● What this task involves: For the records below, say how many lines contain the string "Luna". Give no other text.

● Data in this exercise:
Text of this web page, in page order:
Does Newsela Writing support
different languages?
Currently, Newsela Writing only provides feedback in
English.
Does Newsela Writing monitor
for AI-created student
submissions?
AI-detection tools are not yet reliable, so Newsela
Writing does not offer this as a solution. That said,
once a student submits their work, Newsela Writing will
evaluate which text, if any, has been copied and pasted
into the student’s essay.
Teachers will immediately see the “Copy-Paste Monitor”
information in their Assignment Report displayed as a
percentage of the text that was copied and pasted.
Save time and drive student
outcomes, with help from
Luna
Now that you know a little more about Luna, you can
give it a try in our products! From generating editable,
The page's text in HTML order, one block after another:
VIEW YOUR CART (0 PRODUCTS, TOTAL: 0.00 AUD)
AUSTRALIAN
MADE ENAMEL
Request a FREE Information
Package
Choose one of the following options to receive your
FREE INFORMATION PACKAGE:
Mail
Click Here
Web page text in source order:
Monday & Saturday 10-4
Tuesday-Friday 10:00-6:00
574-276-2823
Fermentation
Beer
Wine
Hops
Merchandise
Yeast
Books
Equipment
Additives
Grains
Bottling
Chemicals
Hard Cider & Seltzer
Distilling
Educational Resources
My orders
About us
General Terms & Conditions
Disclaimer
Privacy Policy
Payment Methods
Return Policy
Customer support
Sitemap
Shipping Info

* * *

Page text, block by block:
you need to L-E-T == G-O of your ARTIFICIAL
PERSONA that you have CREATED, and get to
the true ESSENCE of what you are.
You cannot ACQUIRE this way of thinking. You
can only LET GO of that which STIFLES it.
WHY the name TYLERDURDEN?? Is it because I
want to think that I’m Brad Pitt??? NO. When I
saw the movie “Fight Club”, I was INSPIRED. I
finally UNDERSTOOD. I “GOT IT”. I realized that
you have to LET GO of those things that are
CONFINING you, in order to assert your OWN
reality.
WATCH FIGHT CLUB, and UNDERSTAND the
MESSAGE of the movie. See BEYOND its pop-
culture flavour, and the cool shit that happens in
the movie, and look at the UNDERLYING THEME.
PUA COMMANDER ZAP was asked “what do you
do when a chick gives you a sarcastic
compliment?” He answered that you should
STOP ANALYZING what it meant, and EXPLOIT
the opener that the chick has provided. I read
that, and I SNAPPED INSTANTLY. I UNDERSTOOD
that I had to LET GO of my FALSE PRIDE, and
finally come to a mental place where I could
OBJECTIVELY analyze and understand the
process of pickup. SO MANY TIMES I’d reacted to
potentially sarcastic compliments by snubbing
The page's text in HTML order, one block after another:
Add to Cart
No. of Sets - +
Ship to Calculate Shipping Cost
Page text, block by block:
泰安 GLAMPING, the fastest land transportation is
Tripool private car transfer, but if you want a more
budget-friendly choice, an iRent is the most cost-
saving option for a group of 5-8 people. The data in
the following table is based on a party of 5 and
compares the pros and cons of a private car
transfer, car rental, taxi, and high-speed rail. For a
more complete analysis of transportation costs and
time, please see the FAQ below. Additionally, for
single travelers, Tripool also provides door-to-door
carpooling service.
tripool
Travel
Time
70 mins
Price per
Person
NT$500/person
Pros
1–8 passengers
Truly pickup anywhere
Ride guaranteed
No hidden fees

● Expected answer: 2